Райский упал с облаков.
– И только? – сказал он.
– Пока только: посмотрю, что вы скажете?
– Но я не преследую тебя: скорее удаляюсь, даже мало говорю…
– Есть разные способы преследовать, cousin: вы избрали самый неудобный для меня…
– Помилуй, я почти не говорю с тобой…
– Правда, вы редко говорите со мной, не глядите прямо, а бросаете на меня исподлобья злые взгляды – это тоже своего рода преследование. Но если б только это и было…
– А что же еще?
– А еще – вы следите за мной исподтишка: вы раньше всех встаете и ждете моего пробуждения, когда я отдерну у себя занавеску, открою окно. Потом, только лишь я перехожу к бабушке, вы избираете другой пункт наблюдения и следите, куда я пойду, какую дорожку выберу в саду, где сяду, какую книгу читаю, знаете каждое слово, какое кому скажу… Потом встречаетесь со мною…
– Очень редко, – сказал он.
– Правда, в неделю раза два-три: это не часто и не могло бы надоесть: напротив, – если б делалось без намерения, а так, само собой.
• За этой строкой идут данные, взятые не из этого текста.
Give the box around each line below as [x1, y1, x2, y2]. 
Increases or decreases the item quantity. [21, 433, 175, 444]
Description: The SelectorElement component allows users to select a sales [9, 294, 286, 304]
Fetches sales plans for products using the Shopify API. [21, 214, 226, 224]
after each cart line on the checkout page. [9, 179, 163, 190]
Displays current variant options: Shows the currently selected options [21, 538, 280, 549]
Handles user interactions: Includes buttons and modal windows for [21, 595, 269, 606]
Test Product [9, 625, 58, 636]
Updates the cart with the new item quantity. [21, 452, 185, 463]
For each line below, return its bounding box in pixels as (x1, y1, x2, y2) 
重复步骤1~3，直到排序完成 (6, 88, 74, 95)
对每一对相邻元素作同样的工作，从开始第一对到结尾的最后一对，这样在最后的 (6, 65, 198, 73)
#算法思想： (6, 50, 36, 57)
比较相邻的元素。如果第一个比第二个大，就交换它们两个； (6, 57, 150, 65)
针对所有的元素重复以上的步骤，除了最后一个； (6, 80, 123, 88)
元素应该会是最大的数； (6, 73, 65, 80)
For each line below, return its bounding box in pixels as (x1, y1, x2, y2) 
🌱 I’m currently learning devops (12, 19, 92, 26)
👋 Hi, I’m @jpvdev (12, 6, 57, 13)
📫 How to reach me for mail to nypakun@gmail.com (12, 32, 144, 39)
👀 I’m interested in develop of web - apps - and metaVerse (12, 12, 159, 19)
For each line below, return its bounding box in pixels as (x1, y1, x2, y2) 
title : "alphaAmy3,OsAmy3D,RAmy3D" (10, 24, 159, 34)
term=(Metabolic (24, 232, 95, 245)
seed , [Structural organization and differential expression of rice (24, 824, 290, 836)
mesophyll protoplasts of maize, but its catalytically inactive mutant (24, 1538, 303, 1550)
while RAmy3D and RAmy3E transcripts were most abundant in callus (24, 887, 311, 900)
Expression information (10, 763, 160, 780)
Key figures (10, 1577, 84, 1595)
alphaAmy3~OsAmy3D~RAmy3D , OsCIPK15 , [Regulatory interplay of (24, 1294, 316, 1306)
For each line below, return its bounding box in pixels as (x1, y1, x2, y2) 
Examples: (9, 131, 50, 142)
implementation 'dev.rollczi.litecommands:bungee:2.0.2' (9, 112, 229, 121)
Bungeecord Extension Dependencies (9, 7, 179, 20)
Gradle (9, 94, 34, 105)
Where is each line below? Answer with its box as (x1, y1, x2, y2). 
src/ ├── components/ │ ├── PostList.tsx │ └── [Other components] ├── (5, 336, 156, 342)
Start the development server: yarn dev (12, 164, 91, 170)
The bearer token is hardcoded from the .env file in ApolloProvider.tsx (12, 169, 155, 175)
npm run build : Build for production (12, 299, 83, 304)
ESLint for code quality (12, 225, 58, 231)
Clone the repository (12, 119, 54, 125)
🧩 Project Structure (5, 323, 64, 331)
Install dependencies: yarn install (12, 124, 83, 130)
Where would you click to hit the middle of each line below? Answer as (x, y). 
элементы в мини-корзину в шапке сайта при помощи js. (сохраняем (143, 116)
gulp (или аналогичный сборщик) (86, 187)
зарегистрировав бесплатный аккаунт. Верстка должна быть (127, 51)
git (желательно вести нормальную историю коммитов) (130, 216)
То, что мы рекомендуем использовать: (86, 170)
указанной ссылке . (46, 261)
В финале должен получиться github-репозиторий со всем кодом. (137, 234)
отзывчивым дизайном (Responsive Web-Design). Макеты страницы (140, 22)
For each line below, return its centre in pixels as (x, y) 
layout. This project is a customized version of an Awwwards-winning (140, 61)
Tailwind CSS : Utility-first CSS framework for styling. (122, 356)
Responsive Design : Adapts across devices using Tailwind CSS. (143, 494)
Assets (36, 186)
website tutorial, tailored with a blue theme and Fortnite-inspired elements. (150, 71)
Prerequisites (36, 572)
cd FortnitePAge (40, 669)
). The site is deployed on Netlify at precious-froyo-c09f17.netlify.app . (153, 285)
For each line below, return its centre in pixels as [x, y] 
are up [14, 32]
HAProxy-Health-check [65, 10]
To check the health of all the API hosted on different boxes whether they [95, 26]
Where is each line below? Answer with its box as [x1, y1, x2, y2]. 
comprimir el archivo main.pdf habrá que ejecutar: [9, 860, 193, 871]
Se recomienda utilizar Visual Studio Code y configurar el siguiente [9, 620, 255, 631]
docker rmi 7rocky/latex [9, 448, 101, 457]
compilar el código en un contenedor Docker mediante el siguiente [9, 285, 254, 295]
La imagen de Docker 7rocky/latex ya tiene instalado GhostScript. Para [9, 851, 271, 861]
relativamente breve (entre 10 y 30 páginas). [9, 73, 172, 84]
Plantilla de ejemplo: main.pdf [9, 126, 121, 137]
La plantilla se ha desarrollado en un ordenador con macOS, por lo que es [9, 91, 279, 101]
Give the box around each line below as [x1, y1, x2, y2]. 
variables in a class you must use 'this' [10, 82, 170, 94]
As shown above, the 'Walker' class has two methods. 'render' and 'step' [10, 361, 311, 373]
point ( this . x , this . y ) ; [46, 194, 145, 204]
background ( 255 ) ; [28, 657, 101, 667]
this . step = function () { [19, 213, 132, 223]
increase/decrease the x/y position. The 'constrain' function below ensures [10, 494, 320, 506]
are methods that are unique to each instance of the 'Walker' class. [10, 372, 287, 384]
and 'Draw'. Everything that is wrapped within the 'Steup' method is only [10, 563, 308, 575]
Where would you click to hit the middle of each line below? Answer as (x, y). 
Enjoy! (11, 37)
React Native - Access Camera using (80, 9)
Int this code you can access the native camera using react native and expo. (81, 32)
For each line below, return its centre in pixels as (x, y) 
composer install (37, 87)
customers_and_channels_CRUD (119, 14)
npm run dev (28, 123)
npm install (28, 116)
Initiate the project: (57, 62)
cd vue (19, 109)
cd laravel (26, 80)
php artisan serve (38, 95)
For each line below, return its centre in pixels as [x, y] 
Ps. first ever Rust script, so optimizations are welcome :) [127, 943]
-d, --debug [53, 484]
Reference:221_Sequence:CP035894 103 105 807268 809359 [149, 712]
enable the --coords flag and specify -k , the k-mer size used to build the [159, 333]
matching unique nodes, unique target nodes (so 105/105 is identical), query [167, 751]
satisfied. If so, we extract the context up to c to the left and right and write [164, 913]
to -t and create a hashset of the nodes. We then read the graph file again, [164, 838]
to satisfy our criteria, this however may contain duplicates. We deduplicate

Но это все делается с умыслом: в каждом вашем взгляде и шаге я вижу одно – неотступное желание не давать мне покоя, посягать на каждый мой взгляд, слово, даже на мои мысли… По какому праву, позвольте вас спросить?
Он изумился смелости, независимости мысли, желания и этой свободе речи. Перед ним была не девочка, прячущаяся от него от робости, как казалось ему, от страха за свое самолюбие при неравной встрече умов, понятий, образований. Это новое лицо, новая Вера!
– А если тебе так кажется… – нерешительно заметил он, еще не придя в себя от удивления.
– Не лгите! – перебила она. – Если вам удается замечать каждый мой шаг и движение, то и мне позвольте чувствовать неловкость такого наблюдения: скажу вам откровенно – это тяготит меня. Это какая-то неволя, тюрьма. Я, слава богу, не в плену у турецкого паши…
– Чего же ты хочешь: что надо мне сделать?..
– Вот об этом я и хотела поговорить с вами теперь. Скажите прежде, чего вы хотите от меня?